Anita raspa as unhas na calça dele, na altura da coxa direita. A princípio ele não presta atenção nos movimentos dela. Também não se desvia daquele olhar voraz que o vislumbra como alternativa imediata. As ações das unhas excitam-no. A tal contaminação se alastrava por todo o seu corpo. O descompasso, a carência, o fuso horário, a fome. A fome.
- Pode ser em cheque? (Ele pergunta.)
- Tendo fundos... (E suspira aliviada.)

Seu Edmundo saca do bolso traseiro da calça a carteira de couro preto amarrota­do, que abriga também o talão. Abre-o sobre o balcão e preenche. Anita o acaricia. Tudo podia não passar de convite para um brinde particular, mas não é o caso.

Eles têm lá seus códigos, como qualquer casal fortuito. Por isso em certos momentos falta a ambos coragem para um tête-à-tête mais revelador. De soslaio, Anita contempla a bela caligrafia de Seu Edmundo no papel dourado do cheque. O que interessava a ela, no entanto, era o valor.
- Pra que esse dinheiro, Anita?
Ela não respondeu. Dobrou o cheque ponta com ponta, frisou e guardou na bolsa.
- Valeu, Ed. Valeu.
Como ele jamais perguntava a mesma coisa duas vezes, o silêncio dela resolveu a questão. Mas daquele ponto em diante era ele quem mandava, e nenhum dos dois pretendia desperdiçar mais tempo.
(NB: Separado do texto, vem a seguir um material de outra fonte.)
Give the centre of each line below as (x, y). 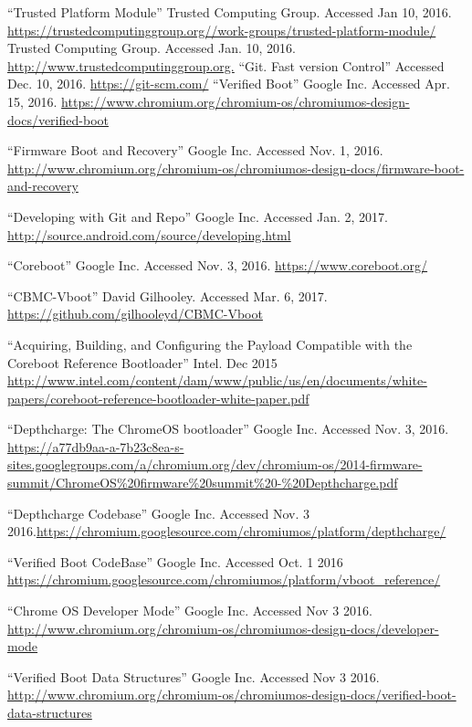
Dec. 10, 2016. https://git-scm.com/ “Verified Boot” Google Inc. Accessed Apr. (229, 84)
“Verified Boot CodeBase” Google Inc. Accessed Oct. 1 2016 (175, 561)
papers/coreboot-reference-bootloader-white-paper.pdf (158, 398)
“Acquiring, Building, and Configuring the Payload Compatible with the (210, 344)
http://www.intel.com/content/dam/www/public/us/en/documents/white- (217, 380)
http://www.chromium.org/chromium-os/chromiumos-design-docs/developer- (223, 628)
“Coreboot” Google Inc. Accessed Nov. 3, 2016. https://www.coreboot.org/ (218, 265)
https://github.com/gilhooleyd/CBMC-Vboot (135, 314)
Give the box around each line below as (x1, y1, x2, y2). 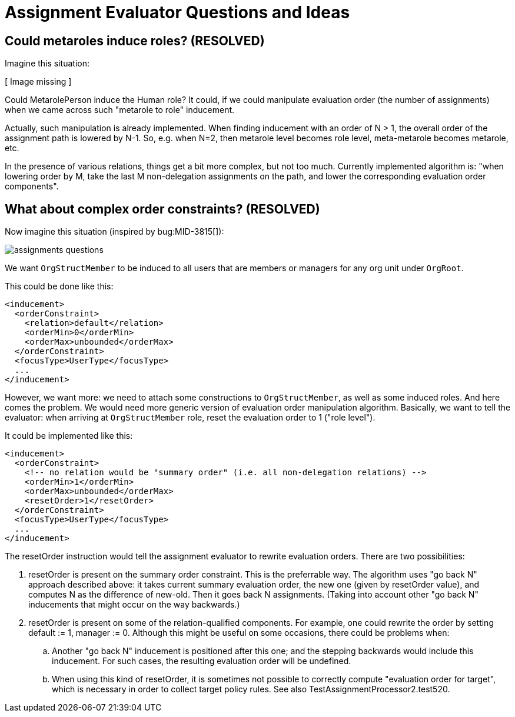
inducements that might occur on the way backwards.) (28, 599, 240, 610)
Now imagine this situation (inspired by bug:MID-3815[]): (5, 226, 224, 237)
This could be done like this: (5, 281, 114, 292)
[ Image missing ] (5, 76, 72, 87)
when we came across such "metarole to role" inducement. (5, 105, 235, 115)
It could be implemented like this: (5, 431, 133, 441)
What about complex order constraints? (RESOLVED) (5, 201, 320, 216)
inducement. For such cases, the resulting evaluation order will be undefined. (52, 656, 351, 666)
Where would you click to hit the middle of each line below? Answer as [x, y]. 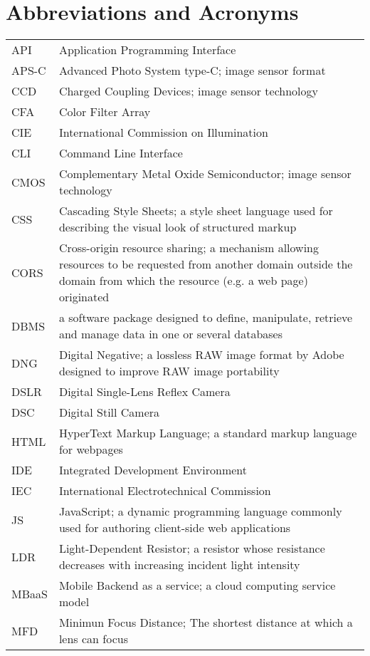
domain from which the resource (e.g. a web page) [183, 281]
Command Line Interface [121, 153]
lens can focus [93, 639]
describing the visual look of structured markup [178, 227]
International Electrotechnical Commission [165, 491]
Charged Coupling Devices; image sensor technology [189, 91]
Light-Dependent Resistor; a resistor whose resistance [192, 548]
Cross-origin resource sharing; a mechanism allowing [189, 248]
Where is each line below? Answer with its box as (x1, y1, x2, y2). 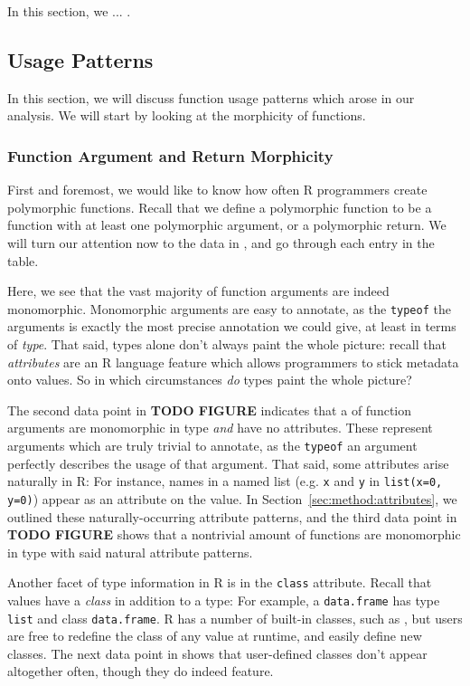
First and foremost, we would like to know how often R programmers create (7, 180, 428, 199)
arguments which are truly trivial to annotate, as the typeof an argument (7, 435, 418, 454)
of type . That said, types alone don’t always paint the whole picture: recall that (7, 335, 446, 354)
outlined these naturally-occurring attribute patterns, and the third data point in (7, 507, 457, 526)
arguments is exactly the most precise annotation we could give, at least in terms (7, 317, 456, 336)
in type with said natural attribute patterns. (7, 542, 253, 561)
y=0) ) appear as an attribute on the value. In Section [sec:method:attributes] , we (7, 489, 457, 508)
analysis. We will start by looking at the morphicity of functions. (7, 106, 366, 125)
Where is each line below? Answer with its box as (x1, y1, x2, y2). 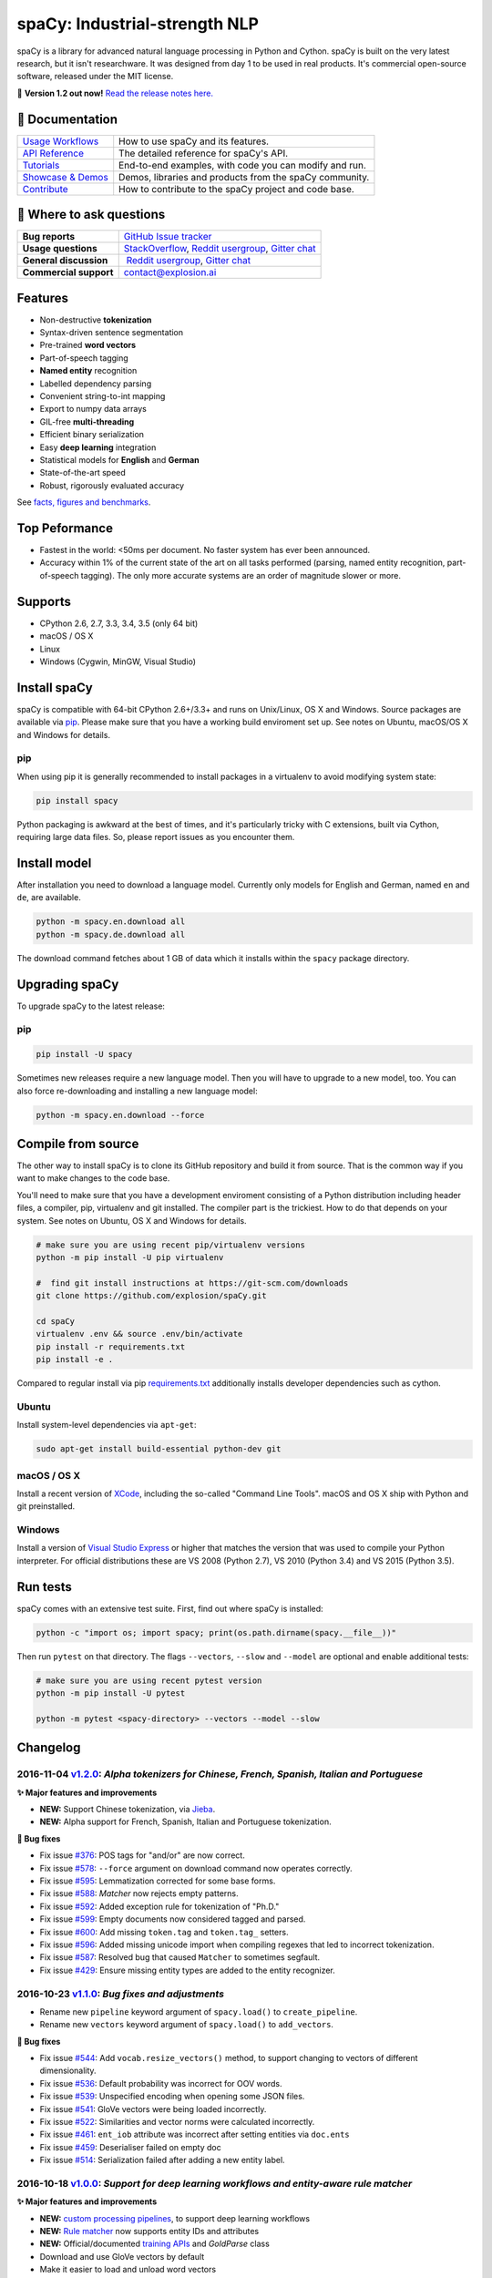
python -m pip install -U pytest (36, 1688, 186, 1698)
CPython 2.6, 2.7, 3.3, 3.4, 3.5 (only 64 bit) (39, 618, 199, 629)
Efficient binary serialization (39, 429, 145, 440)
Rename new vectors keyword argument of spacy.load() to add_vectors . (39, 2019, 334, 2030)
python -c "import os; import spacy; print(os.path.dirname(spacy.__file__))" (36, 1627, 396, 1637)
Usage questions (22, 242, 97, 255)
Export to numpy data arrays (39, 404, 148, 415)
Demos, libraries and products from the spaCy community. (118, 170, 370, 183)
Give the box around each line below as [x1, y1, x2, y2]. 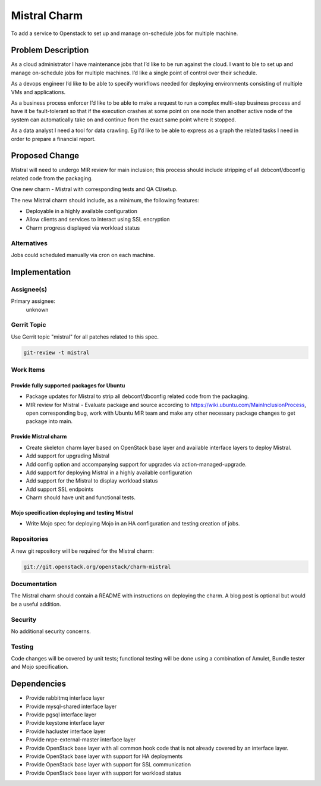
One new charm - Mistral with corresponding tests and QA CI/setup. [11, 186, 178, 193]
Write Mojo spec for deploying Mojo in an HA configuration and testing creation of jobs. [26, 520, 240, 527]
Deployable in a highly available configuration [26, 208, 138, 215]
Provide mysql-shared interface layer [26, 703, 117, 710]
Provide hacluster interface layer [26, 728, 106, 735]
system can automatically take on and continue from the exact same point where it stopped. [11, 116, 237, 123]
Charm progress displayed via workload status [26, 224, 140, 231]
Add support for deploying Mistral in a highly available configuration [26, 469, 193, 476]
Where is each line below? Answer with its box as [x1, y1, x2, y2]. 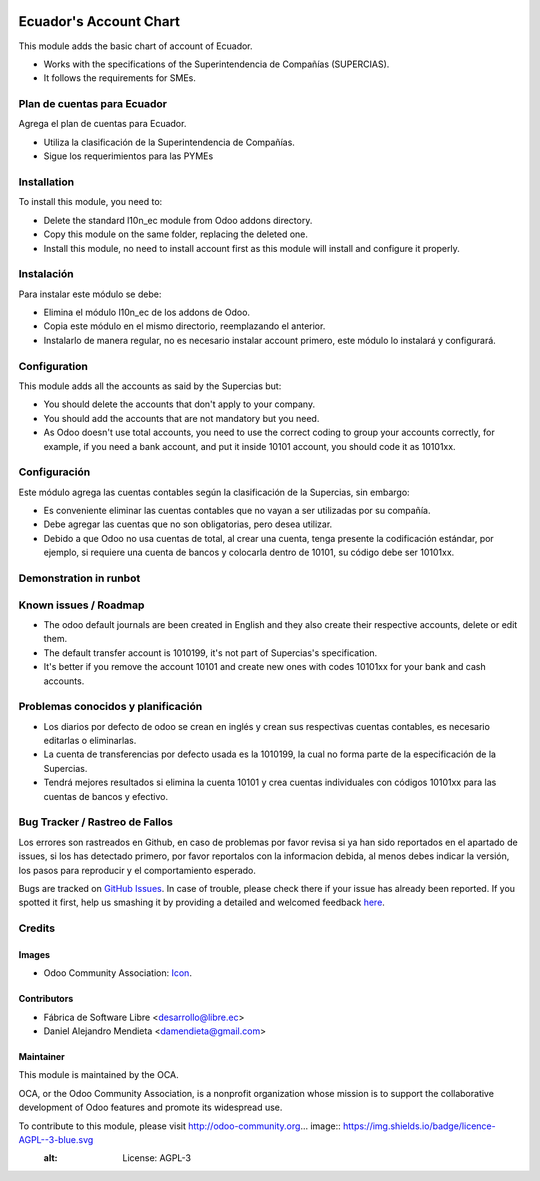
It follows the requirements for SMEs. [43, 72, 197, 84]
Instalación [18, 267, 74, 281]
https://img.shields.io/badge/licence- [342, 1120, 496, 1132]
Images [18, 948, 50, 960]
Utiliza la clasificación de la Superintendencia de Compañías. [43, 136, 295, 148]
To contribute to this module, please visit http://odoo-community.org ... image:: [18, 1120, 341, 1132]
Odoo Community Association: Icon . [43, 967, 192, 979]
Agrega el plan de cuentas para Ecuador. [18, 118, 187, 130]
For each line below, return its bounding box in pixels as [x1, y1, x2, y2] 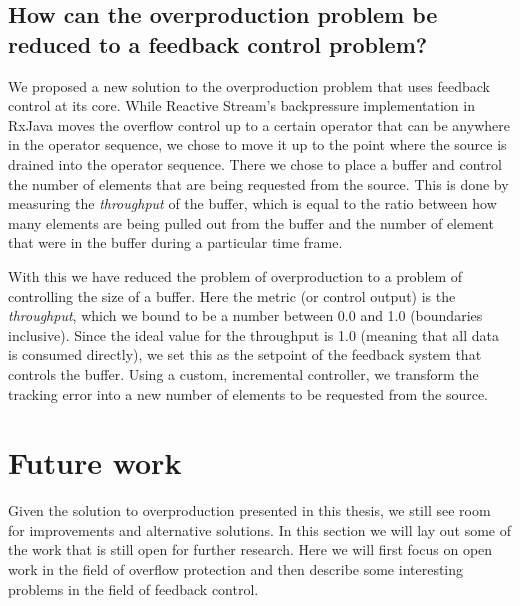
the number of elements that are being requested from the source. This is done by [8, 173, 509, 194]
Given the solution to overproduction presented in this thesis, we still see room [8, 500, 491, 521]
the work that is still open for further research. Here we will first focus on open [8, 539, 493, 560]
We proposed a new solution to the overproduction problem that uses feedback [8, 75, 490, 96]
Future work [8, 442, 182, 483]
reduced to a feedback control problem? [8, 28, 428, 59]
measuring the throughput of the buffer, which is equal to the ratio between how [8, 193, 497, 214]
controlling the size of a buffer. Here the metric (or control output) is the [8, 285, 456, 306]
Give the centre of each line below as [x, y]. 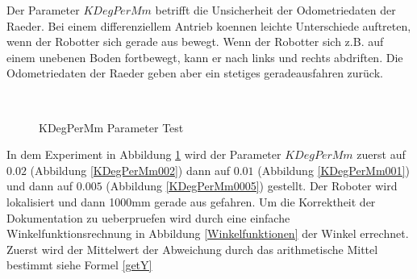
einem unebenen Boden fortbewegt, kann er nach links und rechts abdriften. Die [205, 57]
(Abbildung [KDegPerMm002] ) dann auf [130, 170]
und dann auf [40, 186]
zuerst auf [381, 154]
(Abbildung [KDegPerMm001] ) [334, 170]
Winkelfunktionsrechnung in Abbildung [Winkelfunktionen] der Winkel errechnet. [208, 233]
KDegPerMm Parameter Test [111, 127]
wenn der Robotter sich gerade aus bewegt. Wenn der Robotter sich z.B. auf [195, 42]
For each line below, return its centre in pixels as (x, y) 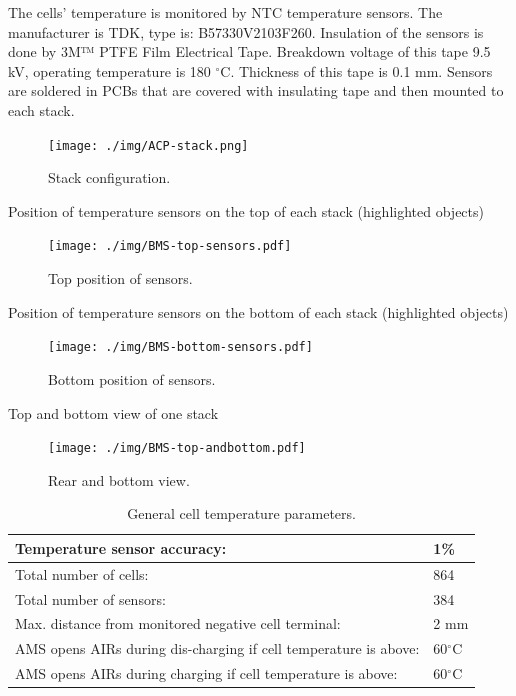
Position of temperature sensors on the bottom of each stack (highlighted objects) (258, 311)
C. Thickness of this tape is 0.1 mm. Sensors (356, 70)
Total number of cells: (82, 573)
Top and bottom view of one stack (113, 412)
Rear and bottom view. (119, 479)
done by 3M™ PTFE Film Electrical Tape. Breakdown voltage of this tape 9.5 (249, 51)
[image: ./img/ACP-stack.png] (148, 145)
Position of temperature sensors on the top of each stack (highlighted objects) (246, 210)
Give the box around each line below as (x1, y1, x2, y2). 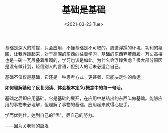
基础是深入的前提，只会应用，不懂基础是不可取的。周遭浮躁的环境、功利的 (5, 44, 158, 50)
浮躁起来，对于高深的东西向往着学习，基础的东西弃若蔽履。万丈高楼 (22, 51, 163, 57)
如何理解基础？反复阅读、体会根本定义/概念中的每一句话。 (5, 84, 125, 90)
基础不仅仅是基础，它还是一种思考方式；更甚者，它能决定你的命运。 (5, 74, 145, 80)
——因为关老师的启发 (5, 123, 49, 129)
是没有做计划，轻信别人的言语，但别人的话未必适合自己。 (5, 63, 123, 69)
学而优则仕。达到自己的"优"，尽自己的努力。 (5, 112, 97, 118)
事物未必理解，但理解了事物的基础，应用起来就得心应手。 (13, 101, 132, 107)

Às 20h18 (eles passaram somente 35 minutos no local) o balconista tirou a caneta presa na orelha e marcou xis nos quadrinhos de refrigerante, cerveja e quibe. Antes de entregar a conta, deu-lhes uma encarada molenga, de cima a baixo, seguida de uma suspicaz intenção de rir, que não passou da intenção. De qualquer modo, o desagrado apressou a liquidação da conta.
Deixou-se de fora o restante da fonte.